As stated here, using the delegate’s BeginInvoke method is not a way to achieve the same effect as AsyncPattern=true.


  • If the delegate target is a client channel instance (returned by a ChannelFactory), then the call will block (as described in a previous post).


  • If the delegate target is a “client proxy” (ClientBase derived class generated by svcutil.exe), then the call will not block. However a thread will remain blocked until the reply is received (the thread from the thread pool used to call the asynchronous method). This does not happens when using AsyncPattern=true, since the WCF supports full asynchronous requests.
    The blocking of this thread may not be significant on a smart client scenario. However, this “thread consumption” may be problematic on a middle-tier scenario, where a significant amount of requests may be pending at a given moment in time.

WCF and the AsyncPattern property (part 2)

This is the second in a series of posts about the AsyncPattern in WCF.

The previous post described the consequences of setting AsyncPattern = true on an OperationContractAttribute.

However, a question still remains: when and how to use AsyncPattern = true on the service-side?
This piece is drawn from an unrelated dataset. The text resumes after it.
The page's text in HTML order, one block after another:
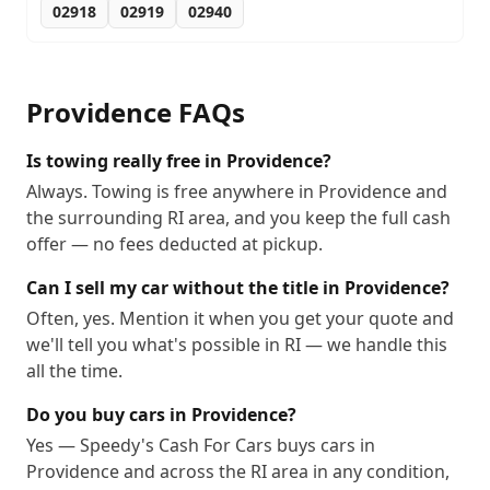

  • The WCF documentation states that

Use an asynchronous approach in a service operation implementation if the operation service implementation makes a blocking call, such as doing I/O work. When you are in an asynchronous operation implementation, try to call asynchronous operations and methods to extend the asynchronous call path as far as possible

  • Similarly, Kenny Wolf (from the WCF/WF group) states that

If you have an operation that is blocking (accessing SQL, Channels, etc) then you should use AsyncPattern=true.  That way you’ll free up whatever thread we’re using to call your operation from

      and also that

If you aren’t doing something that’s “natively async”, then you shouldn’t be using AsyncPattern=true. That is, you shouldn’t just create a thread just for the sake of performing “background work” as part of an asynchronous operation

My conjecture is that asynchronous operation implementation should be used when there are conditions to release the calling thread, without requiring the creation of a new thread, and the time needed for the operation completion is significant. This happens when the operation performs “lengthy” IO requests. If the IO interface has an asynchronous interface, then the asynchronous operation call can be “linked” to the asynchronous IO call (see diagram below). Note that a service request is just a special kind of an IO request and that WCF also provides an asynchronous interface for clients.
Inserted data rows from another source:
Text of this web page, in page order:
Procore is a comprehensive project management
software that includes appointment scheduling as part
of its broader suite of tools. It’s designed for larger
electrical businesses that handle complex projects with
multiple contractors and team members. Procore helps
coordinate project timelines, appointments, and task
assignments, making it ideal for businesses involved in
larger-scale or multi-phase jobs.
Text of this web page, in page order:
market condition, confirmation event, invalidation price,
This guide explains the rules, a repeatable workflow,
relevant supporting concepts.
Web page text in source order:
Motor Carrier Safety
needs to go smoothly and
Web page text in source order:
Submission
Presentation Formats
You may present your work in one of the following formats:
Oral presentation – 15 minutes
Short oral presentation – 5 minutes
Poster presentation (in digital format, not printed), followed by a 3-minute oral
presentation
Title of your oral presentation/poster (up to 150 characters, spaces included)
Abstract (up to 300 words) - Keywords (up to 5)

The following sequence diagram shows the “linkage” between the asynchronous operation implementation and an asynchronous IO request.


  1. The WCF dispatcher calls the BeginOperation method, which in turn starts the asynchronous IO request (BeginIO) and returns immediately,. This sequence is done on an IO thread, which is “released” after BeginOperation returns.
  2. When the IO request is completed, the Operation Callback is called on an IO thread (not necessarily the same from the above sequence). This callback:
    1. Calls EndIO to finish the IO request and collects the IO result.
    2. Calls the WCF provided callback (passed as a parameter to BeginOperation).
    3. The WCF callback then calls EndOperation to finish the operation and collect the operation result.

Notice that the operation’s execution is divided into two sequences (two threads):

  • The “left-to-right” sequence processes the request, running on the IO thread associated with the service request.
  • The “right-to-left” sequence produces the reply, running on the IO thread associated with the IO request completion.

Namely there is no blocked thread between the start of the operation and the completion of the IO. This property is important in scenarios were there can be a significant amount of operations waiting for “lengthy” IO requests (e.g. middle-tier services).